(Stored records)
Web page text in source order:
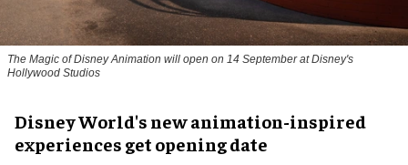
The Magic of Disney Animation will open on 14 September at Disney's
Hollywood Studios
Disney World's new animation-inspired
experiences get opening date
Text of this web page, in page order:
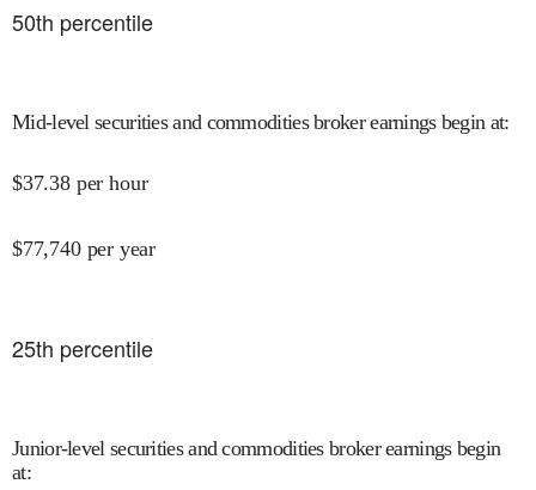
50th percentile
Mid-level securities and commodities broker earnings begin at:
$37.38 per hour
$77,740 per year
25th percentile
Junior-level securities and commodities broker earnings begin
at:
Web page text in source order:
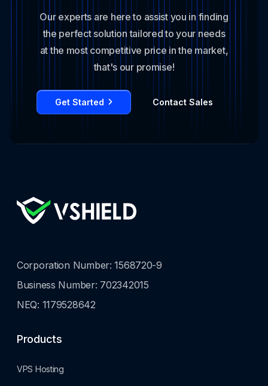
Our experts are here to assist you in finding
the perfect solution tailored to your needs
at the most competitive price in the market,
that's our promise!
Get Started Contact Sales
Corporation Number: 1568720-9
Business Number: 702342015
NEQ: 1179528642
Products
VPS Hosting
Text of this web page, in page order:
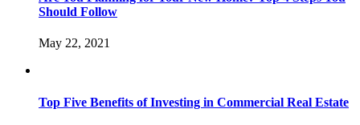
Should Follow
May 22, 2021
Top Five Benefits of Investing in Commercial Real Estate
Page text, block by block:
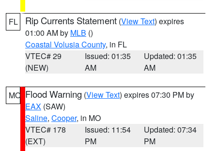
FL Rip Currents Statement (View Text) expires
01:00 AM by MLB ()
Coastal Volusia County, in FL
VTEC# 29
(NEW)
Issued: 01:35
AM
Updated: 01:35
AM
MO Flood Warning (View Text) expires 07:30 PM by
EAX (SAW)
Saline, Cooper, in MO
VTEC# 178
(EXT)
Issued: 11:54
PM
Updated: 07:34
PM
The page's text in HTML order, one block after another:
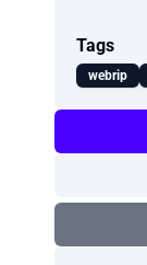
Tags
webrip
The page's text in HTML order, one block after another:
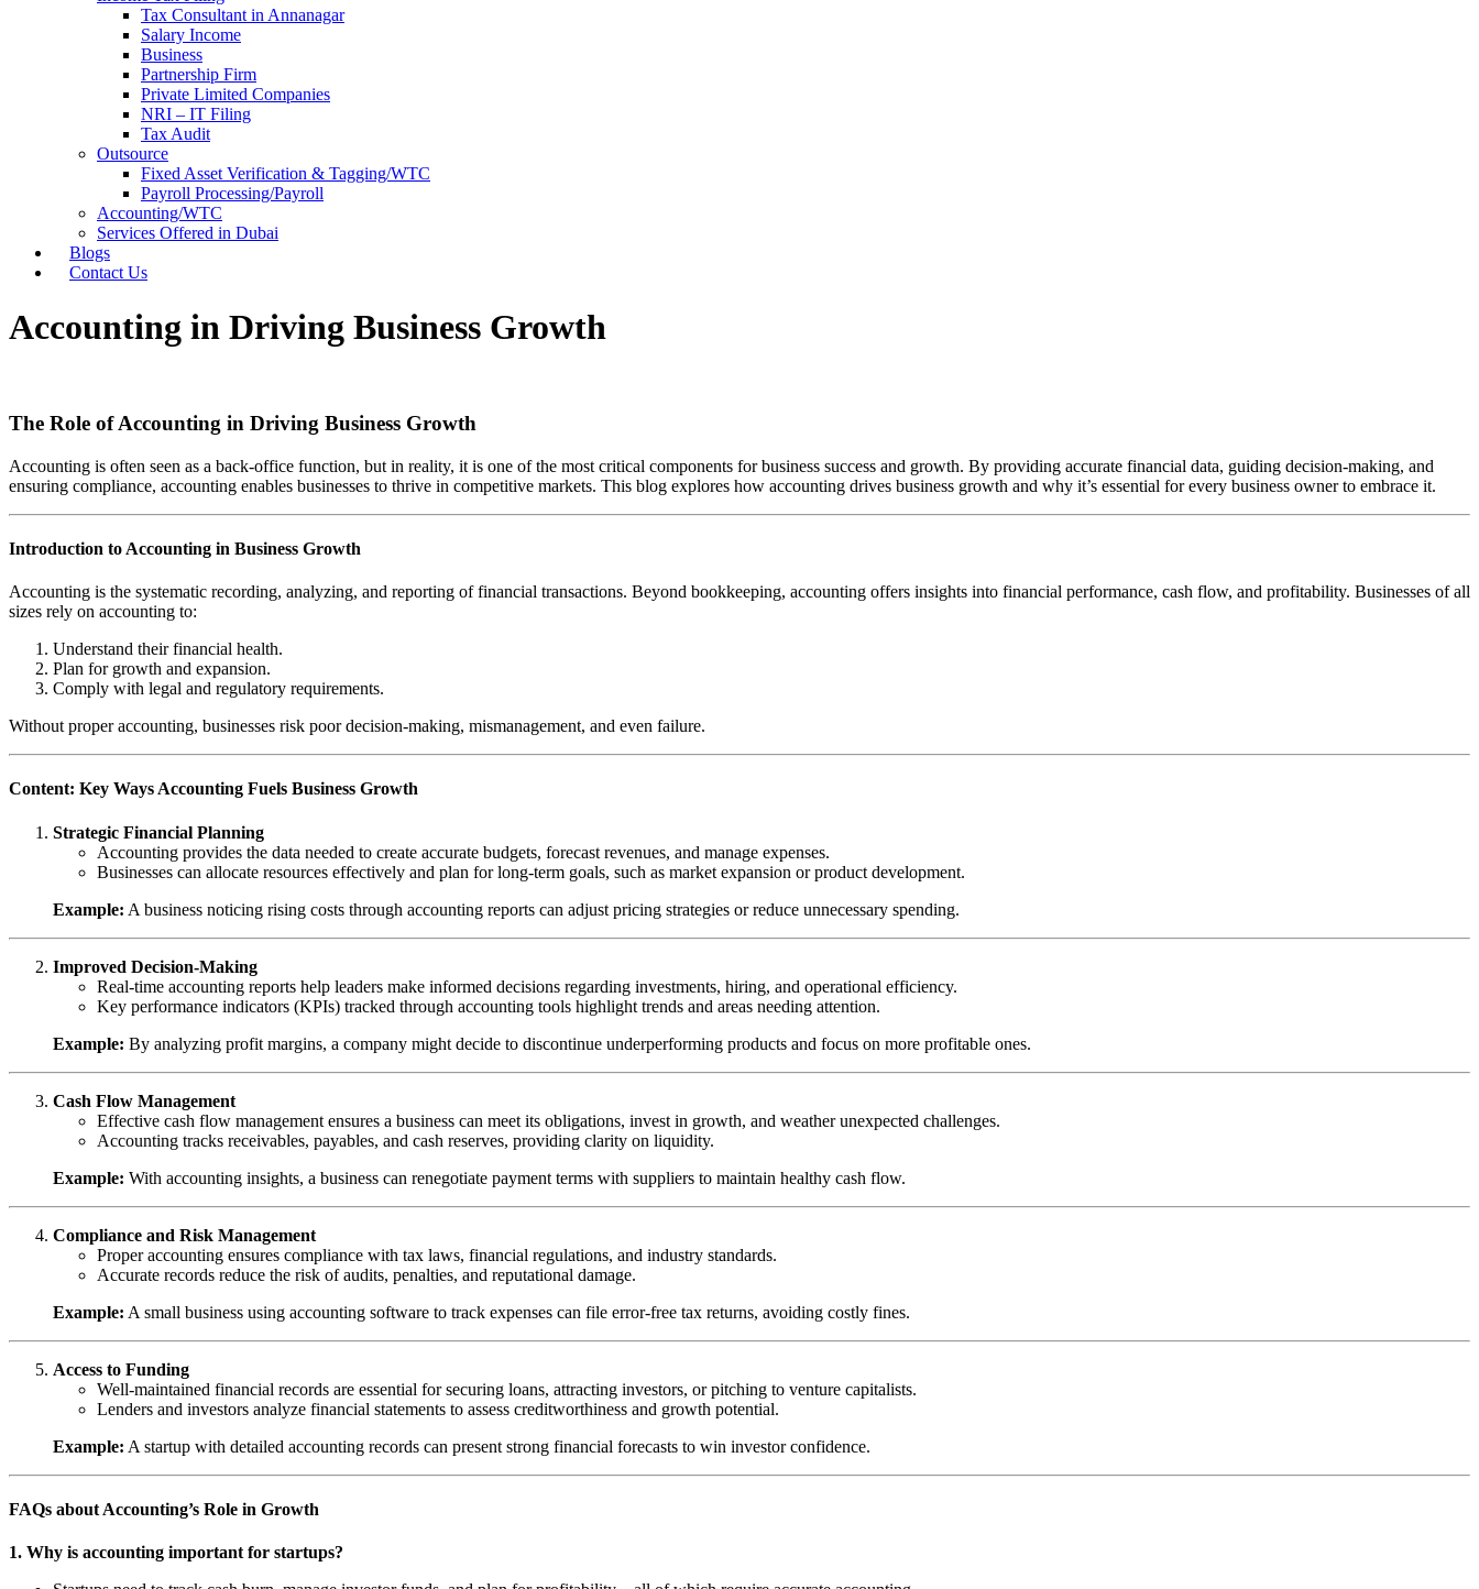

* _Task goal_
The output should consist of the records above, reproduced exactly, without pictures.

* _Answer space_
Web page text in source order:
The Magic of Disney Animation will open on 14 September at Disney's
Hollywood Studios
Disney World's new animation-inspired
experiences get opening date
Text of this web page, in page order:
50th percentile
Mid-level securities and commodities broker earnings begin at:
$37.38 per hour
$77,740 per year
25th percentile
Junior-level securities and commodities broker earnings begin
at:
Web page text in source order:
Our experts are here to assist you in finding
the perfect solution tailored to your needs
at the most competitive price in the market,
that's our promise!
Get Started Contact Sales
Corporation Number: 1568720-9
Business Number: 702342015
NEQ: 1179528642
Products
VPS Hosting
Text of this web page, in page order:
Should Follow
May 22, 2021
Top Five Benefits of Investing in Commercial Real Estate
Page text, block by block:
FL Rip Currents Statement (View Text) expires
01:00 AM by MLB ()
Coastal Volusia County, in FL
VTEC# 29
(NEW)
Issued: 01:35
AM
Updated: 01:35
AM
MO Flood Warning (View Text) expires 07:30 PM by
EAX (SAW)
Saline, Cooper, in MO
VTEC# 178
(EXT)
Issued: 11:54
PM
Updated: 07:34
PM
The page's text in HTML order, one block after another:
Tags
webrip
The page's text in HTML order, one block after another:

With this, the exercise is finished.